Я горько усмехнулся. Понадобилось несчастье такого масштаба, чтобы отец решился использовать свои связи для решения моих проблем… Сев на диван, я застыл.
Мамы больше нет. Это… Это так странно.
Вспомнил, как она улыбалась, когда мы виделись в последний раз. Щурила глаза — и к вискам тянулись тонкие лучики морщинок… Она спешила в университет: черная шляпа, клетчатая юбка, узкий жакет. Со спины можно принять за студентку… Шуршали пестрые листья кленов, из кофейни напротив пахло выпечкой… Не помню, о чем мы говорили. Коротко обнялись, она чмокнула меня в щеку, и я пожалел, что не побрился.
Закрыл глаза, и сразу вспомнились те самые коричные булочки из кофейни. Подрумяненые бока, сырный крем стекает каплями на тарелку… И легкий, едва уловимый аромат цветущей сливы. Мамины духи.
Горло перехватило. Спрятав лицо в ладонях, я застыл, стараясь не заплакать. Отец прав. Я должен попасть на похороны…
Взял телефон.
— Джафар! Я готов драться.
— Ай, дарагой, молодец!

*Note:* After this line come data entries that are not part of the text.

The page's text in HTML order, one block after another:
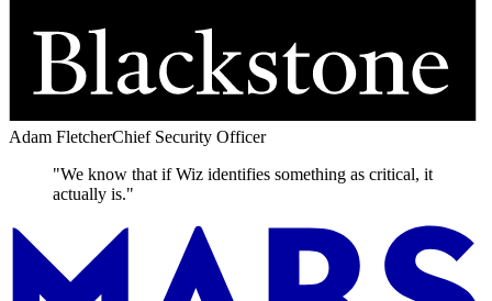
Adam FletcherChief Security Officer
"We know that if Wiz identifies something as critical, it
actually is."
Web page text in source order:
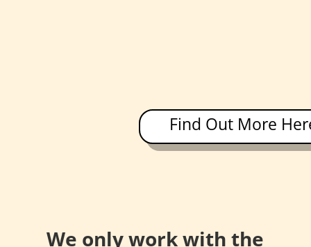
Find Out More
We only work with the
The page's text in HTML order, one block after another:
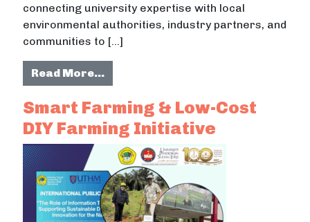
connecting university expertise with local
environmental authorities, industry partners, and
communities to […]
Read More…from Green Technology and
Smart Farming & Low-Cost
DIY Farming Initiative
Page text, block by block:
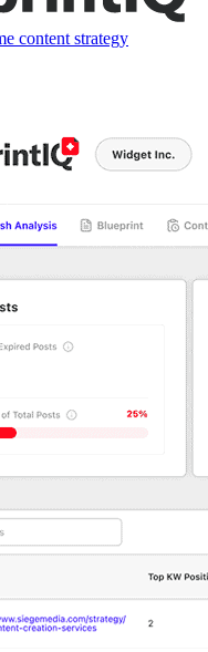
content strategy
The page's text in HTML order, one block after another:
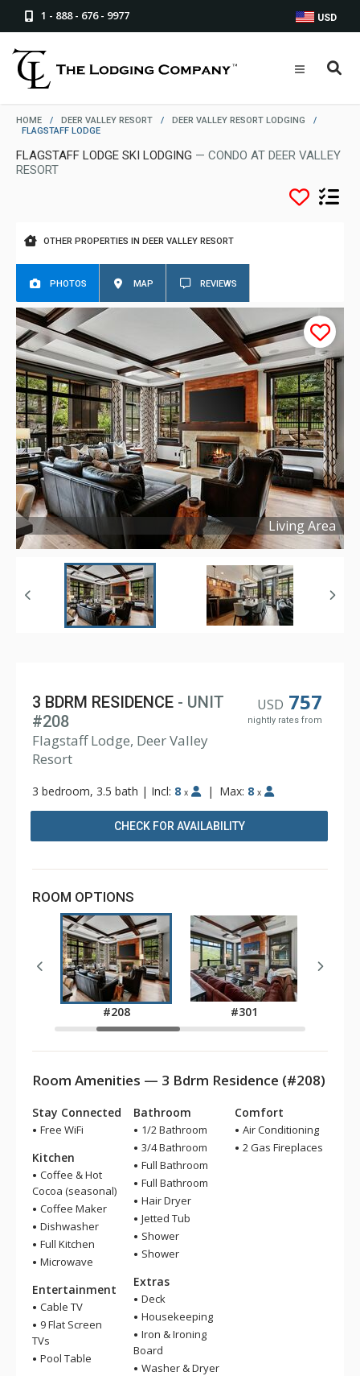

Не пожалеешь!
— На этот раз мне не нужны деньги. Сможешь достать новые документы и билет до Нью-Йорка?
— Хочешь сбежать?
— Я вернусь.
— Ты же знаешь, родной, если что — мы тебя и в Америке найдем…
— У тебя когда-нибудь был повод сомневаться?
Он молчит около минуты, я терпеливо жду.
— Бой сегодня ночью.
— Сразу после мне нужны документы и билет.
Еще одна пауза. Джафар что-то спрашивает в сторону, по-чеченски.